Как прошли мы кипарис етот, родные мои, мельница тут стоит, а все тою же водой горной работает, хлеб на весь Афон готовит, а народу, сама видишь, мало ли на Афоне проживает. И за етой мельницей каменны приступки вверх ведут, а за каменными приступками дверь железная и на замке она, чтоб зря человек не ходил без надобности. Как за дверь ту железную шагнули, ахти, батюшки мои, озеро нам черное предстало, и вода в том озере бирюзовая, а холоду она необыкновенного, потому вся из горного ручья составлена, и рыба в той воде от холоду не водится, кроме как одна кефаль-рыба, что холоду не боится никакого. И на озере том важно столь плавают птицы заморские, что пеликаны здесь прозываются, плавают тихо и все головки вытягивают, а то вдруг подымутся на лапках да трепыхаться зачнут по воде. Гляжу я на воду бирюзовую, гляжу я на пеликана-птицу, на скалы ети каменные, что с краю идут, да на леса те зеленые — и думаю: благодать же ты господня, вот он рай и есть на земле, Афон етот самый! И глаз оторвать не могу своих от красоты той прекрасной, а Варлам монах-отец все дальше идет, на пещеру торопит меня. И пошли мы тонкой тропою, что о берег того озера касается да заросла вся травами душистыми, цветами разными да сливой-ягодой. Ты по тропке идешь, а ягода сама за тобой увивается. И как пошли мы тем берегом, а вода-те шумит внизу, заливается — потому за озером речка такая оказалась шумная. И шла она, шла, текла по камням, гремучая, да там в камнях так и запропала. Глянула я — где моя речка, ан, нет ее, в землю под камни ушла и нет, не слышно боле, как идет она низом. А как травы там пахнут острые да душистые — голову кружат, мутят разум человеческий. Внизу камень, гляжу, гладкий да крупный, все рассыпается, а сверху лес стоит дремучий. Жутко мне стало, и молвила отцу я Варламу:
— А доколе будем итти мы, отец?
— До пещеры, молодка, до пещеры, — говорит, а сам шагу набавляет, и туго мне поспевать за ним. Хоть тучен человек, а до надобностей своих быстро ходит. И вошли, мать моя, мы в дремучий бор, перешли скалы мы черные, вышли на какое-то место страшное, где не видно ни тропы ноги человеческой, ни свету божьего не видать.
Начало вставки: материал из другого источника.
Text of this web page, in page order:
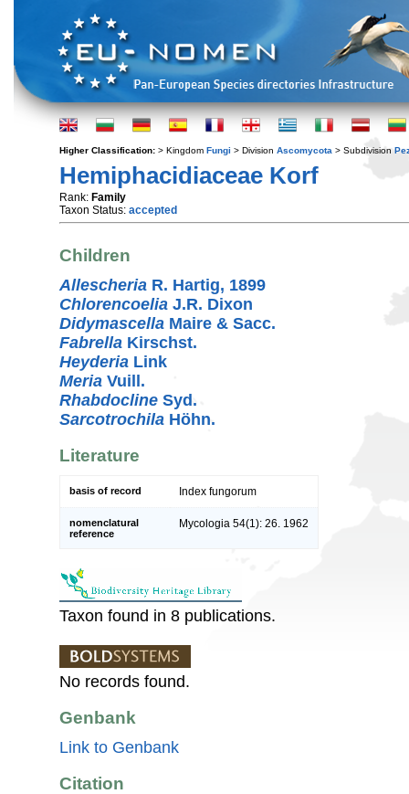
Higher Classification: > Kingdom Fungi > Division Ascomycota > Subdivision
Hemiphacidiaceae Korf
Rank: Family
Taxon Status: accepted
Children
Allescheria R. Hartig, 1899
Chlorencoelia J.R. Dixon
Didymascella Maire & Sacc.
Fabrella Kirschst.
Heyderia Link
Meria Vuill.
Rhabdocline Syd.
Sarcotrochila Höhn.
Literature
basis of record Index fungorum
nomenclatural
reference
Mycologia 54(1): 26. 1962
Taxon found in 8 publications.
No records found.
Genbank
Link to Genbank
Citation
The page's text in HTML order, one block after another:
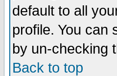
default to all
profile. You can
by un-checking
Back to top
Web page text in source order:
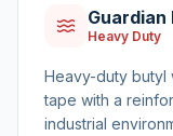
Heavy Duty
Heavy-duty butyl
tape with a
industrial
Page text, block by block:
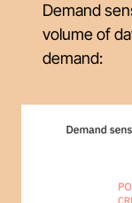
Demand
volume of
demand:
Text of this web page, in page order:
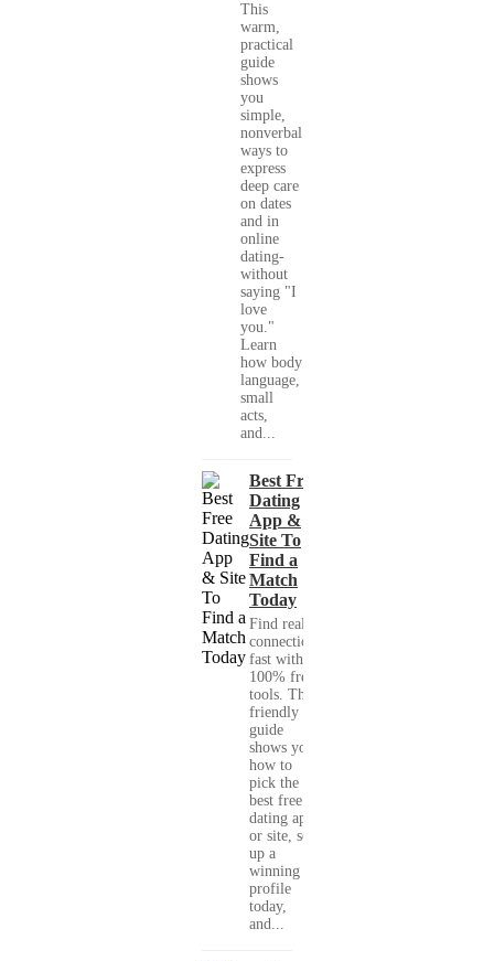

Страшно мне стало, аж душа пропала, закрыла я глаза.
— Страх, — говорю, — берет меня, отец, и недостойна итти я дальше до пещеры той святой. Грешная, видно, грешница, — говорю, — коли страх меня обуял столь дико.
А он обернулся да взял за плечи меня, нажал на себя. — Не робей, — говорит, — молодка, не робей! Устала ты, отдых надо, сядем и телу отдых потребный отдадим. А ты волненье свое упокой и тогда смело шествовать будешь за мной.
Да так меня на траву зелену посадил и сам опустился-сел.
— Зябко-холодно, — говорит, — тебе, дщерь моя, согрею я тебя дыханием моим.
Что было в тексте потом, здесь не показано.